Session: Friday Afternoon, June 20

Time:

Author: Douglas D. O'Shaughnessy
Location: INRS-Telecommunications, 16 Pl. du Commerce, Verdun, PQ H3E 1H6, Canada
Author: Clark Z. Lee
Location: INRS-Telecommunications, 16 Pl. du Commerce, Verdun, PQ H3E 1H6, Canada
Author: Christophe Savariaux
Location: INRS-Telecommunications, 16 Pl. du Commerce, Verdun, PQ H3E 1H6, Canada
Author: Azarshid Farhat
Location: INRS-Telecommunications, 16 Pl. du Commerce, Verdun, PQ H3E 1H6, Canada
Author: Rachida El Meliani
Location: INRS-Telecommunications, 16 Pl. du Commerce, Verdun, PQ H3E 1H6, Canada
Author: Rivarol Vergin
Location: INRS-Telecommunications, 16 Pl. du Commerce, Verdun, PQ H3E 1H6, Canada
Author: Michel Heon
Location: INRS-Telecommunications, 16 Pl. du Commerce, Verdun, PQ H3E 1H6, Canada

Abstract:

The INRS large-vocabulary continuous-speech recognition system employs a two-pass search. First, inexpensive models prune the search space; then a powerful language model and detailed acoustic--phonetic models scrutinize the data. A new fast match with two-phone lookahead and pruning speeds up the search. In language modeling, excluding low-count statistics reduces memory (50% fewer bigrams and 92% fewer trigrams); with Wall Street Journal texts, excluding single-occurrence bigrams and trigrams with counts less than five yields little performance decrease.

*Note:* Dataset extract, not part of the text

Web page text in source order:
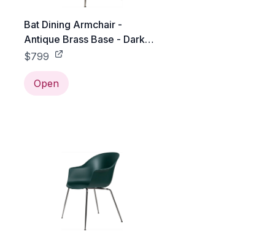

In acoustic modeling, separate male and female right-context VQ models and a bigram language model are used in the first pass, and right-context continuous models and a trigram language model are used in the second pass. A shared-distribution clustering uses a distortion measure based only on the weights of Gaussian mixtures in the HMM model. Testing the system with a 5000-word vocabulary, the word inclusion rate (i.e., correct word retained in the first pass) is about 99%; word recognition accuracy is about 92.5%. Keyword spotting with new types of fillers retains accuracy with 1.2 false alarms/hour/keyword. [Work supported by NSERC-Canada and FCAR-Quebec.]

ASA 133rd meeting - Penn State, June 1997